ケン・イシイと分厚いマニュアル

もう随分前だけど、キーボードマガジンだったかサンレコだったか、とにかくそういう音楽を作る側の趣味雑誌に掲載されたケン・イシイのインタビュー。その最後の言葉が強く印象に残っている。

インタビュア「では最後に読者の方にメッセージをお願いします」
ケン・イシイ「新しい機材を買ったらマニュアルはしっかり読みましょう」

普通この手のインタビューのシメは自分の新譜の宣伝とか、テンプレ的な感謝や応援の言葉だろうという予想に反して、実に的確で具体的なアドバイスが彼らしくて爆笑してしまった。当時の彼の音楽は僕の趣味ではなかった(近年の作品はわりと好き)が、このアドバイスは実に正しくプラクティカルだ。
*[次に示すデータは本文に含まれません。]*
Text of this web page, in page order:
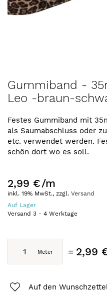
Anfang
der
springen
Gummiband -
Leo -braun-
Festes Gummiband mit
als Saumabschluss oder
etc. verwendet werden.
schön dort wo es soll.
2,99 €/m
inkl. 19% MwSt., zzgl. Versand
Auf Lager
Versand 3 - 4 Werktage
2,99
Auf den Wunschzettel
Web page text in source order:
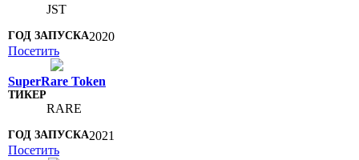
JST
2020
Посетить
SuperRare Token
RARE
2021
Посетить
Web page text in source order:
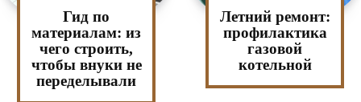
Гид по
материалам: из
чего строить,
чтобы внуки не
переделывали
Летний ремонт:
профилактика
газовой
котельной
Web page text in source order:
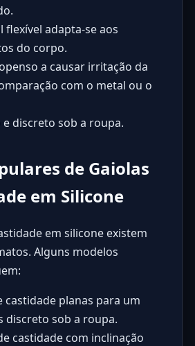
flexível adapta-se aos
do corpo.
a causar irritação da
com o metal ou o
e discreto sob a roupa.
de Gaiolas
em Silicone
em silicone existem
Alguns modelos
castidade planas para um
discreto sob a roupa.
castidade com inclinação
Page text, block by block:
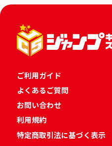
ご利用ガイド
よくあるご質問
お問い合わせ
利用規約
特定商取引法に基づく表示
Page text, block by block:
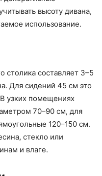
высоту дивана,
использование.
столика составляет 3–5
Для сидений 45 см это
узких помещениях
70–90 см, для
120–150 см.
стекло или
и влаге.
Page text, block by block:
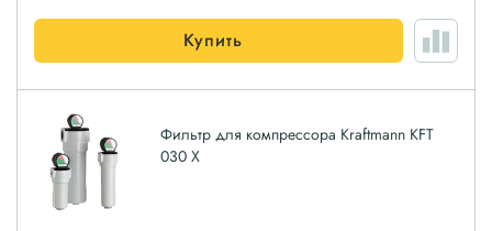
Купить
Фильтр для компрессора Kraftmann KFT
030 X

最近のシンセサイザーは、機能を絞ったモデルが人気だけど、当時はユーザーフレンドリーとは言い難いインターフェースのくせに、やたらと機能が詰め込まれ深い階層になっている機材が多かった。ミュージシャンはマニュアルを読み込むなんて面倒な作業は嫌う傾向があったので、何年も使ってる機材でも知らないままの機能は多かっただろう。

ユーザーの知識は低いレベルで停滞する – U-Site
http://www.usability.gr.jp/alertbox/stagnating-expertise.html

この記事を読んで、そんなことを思い出した。